To demonstrate the effectiveness of the proposed adaptive hypothesis EC modes for P and B inter-frames, the Uli and Ballroom sequences were tested with low complexity parameters [16] at the decoder which makes the EC process more practical. In the experimental tests, the P and B inter-view frames within views S1 and S2 are corrupted due to transmission over Rayleigh fading wireless channel with different SNRs. The frames are recovered and concealed with the proposed adaptive hypothesis EC modes 2, 3 and 4 inter-frame algorithms. Figures 8 and 9 show the subjective simulation results of the selected 209th inter B-Frame in B-view S1 and inter P-Frame in P-view S2 of the Uli and Ballroom sequences, respectively.
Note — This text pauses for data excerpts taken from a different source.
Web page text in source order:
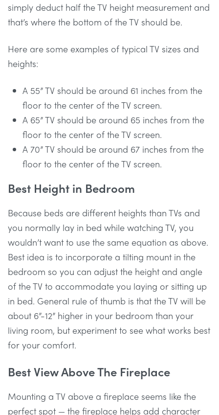
simply deduct half the TV height measurement and
that’s where the bottom of the TV should be.
Here are some examples of typical TV sizes and
heights:
A 55” TV should be around 61 inches from the
floor to the center of the TV screen.
A 65” TV should be around 65 inches from the
floor to the center of the TV screen.
A 70” TV should be around 67 inches from the
floor to the center of the TV screen.
Best Height in Bedroom
Because beds are different heights than TVs and
you normally lay in bed while watching TV, you
wouldn’t want to use the same equation as above.
Best idea is to incorporate a tilting mount in the
bedroom so you can adjust the height and angle
of the TV to accommodate you laying or sitting up
in bed. General rule of thumb is that the TV will be
about 6”-12” higher in your bedroom than your
living room, but experiment to see what works best
for your comfort.
Best View Above The Fireplace
Mounting a TV above a fireplace seems like the
perfect spot — the fireplace helps add character
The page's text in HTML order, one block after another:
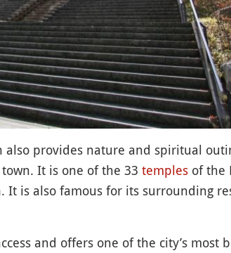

It is noted that in Fig. 8A-c and B-c, the 209th inter B-frame in view S1 is concealed by using the proposed hypothesis EC mode 4 without first error-concealing the intra I-frame, while in Fig. 8A-d and B-d, the intra I-frame is also recovered using our hypothesis EC mode 1. This demonstrates the importance of intra I-frame EC. Figure 9 shows the subjective results, of the 209th inter P-frame in P-view S2 recovered using hypothesis EC mode 3 in Fig. 9A-c and B-c without deploying intra I-frame hypothesis EC mode 1, and in Fig. 9A-d and B-d with using intra I-frame EC of the Uli and Ballroom sequences, respectively.

Fig. 8
figure 8

Subjective simulation results for the selected 209th inter B-Frame in B-view S1 of the A “Uli” and B “Ballroom” sequences, respectively, at channel SNR = −5 dB: a error free B209 frame, b erroneous Inter B209 frame with SNR = −5 dB, c concealed Inter B209 frame without intra I209 frame EC, d concealed Inter B209 frame with intra I209 frame EC

Fig. 9
figure 9

Subjective simulation results for the selected 209th inter P-Frame in P-view S2 of the A “Uli” and B “Ballroom” sequences, respectively, at channel SNR = −5 dB: a error free P209 frame, b erroneous Inter P209 frame with SNR = −5 dB, c concealed Inter P209 frame without intraI209 frame EC, d concealed Inter P209 frame with intra I209frame EC

Figures 10 and 11 present the objective simulation results of recovering inter B-Frame in B-view S1 and inter P-Frame in P-view S2 of the 3D multi-view Uli and Ballroom video sequences, respectively. We again observe that intra I-frame EC improves the performance of inter B or P-frame EC. Table 1 showes the time comutational complexity of the various proposed EC modes in case of pixel domain and block domain operation for the 3D multi-view Uli and Ballroom video sequences.

Fig. 10
figure 10

PSNR EC performance for a “Uli” and b “Ballroom” test sequences with different channel SNRs for the inter B-Frame in odd B-view S1

Fig. 11
figure 11

PSNR EC performance for a “Uli” and b “Ballroom” test sequences with different channel SNRs for the inter P-Frame in even P-view S2

Table 1 Computational complexity of the proposed EC modes

5 Conclusions

In this paper, we have proposed different multi-hypothesis EC modes for intra-frames and inter-frames of 3D MVV coded sequences corrupted by Rayleigh fading wireless channel errors. The main crux of our proposed algorithms is to adaptively and jointly utilize the spatial, temporal and inter-view correlations in MVC sequences for EC of both intra-frames and inter-frames. The lost MBs are optimally recovered by utilizing motion and disparity matching between frames and views on pixel-by-pixel basis. Our experimental results show that our proposed adaptive pixel-matching hybrid spatio-temporal-inter-view EC modes are significantly superior to conventional EC algorithms that exploit correlation in only the spatial domain or only the temporal domain, e.g. [511]. Also, our results demonstrate that the proposed pixel-matching EC modes are objectively and subjectively pre-eminent comparing to block-matching based EC methods [311]. We also show the effectiveness importance of EC of intra I-frames as they affect the quality of EC of inter P- and B-frames as well. We conclude that the proposed pixel-matching based EC modes proposed in this paper can conceal errors and lost MBs of MVC intra-frames and inter-frames efficiently, and delivering high quality 3D multi-view video.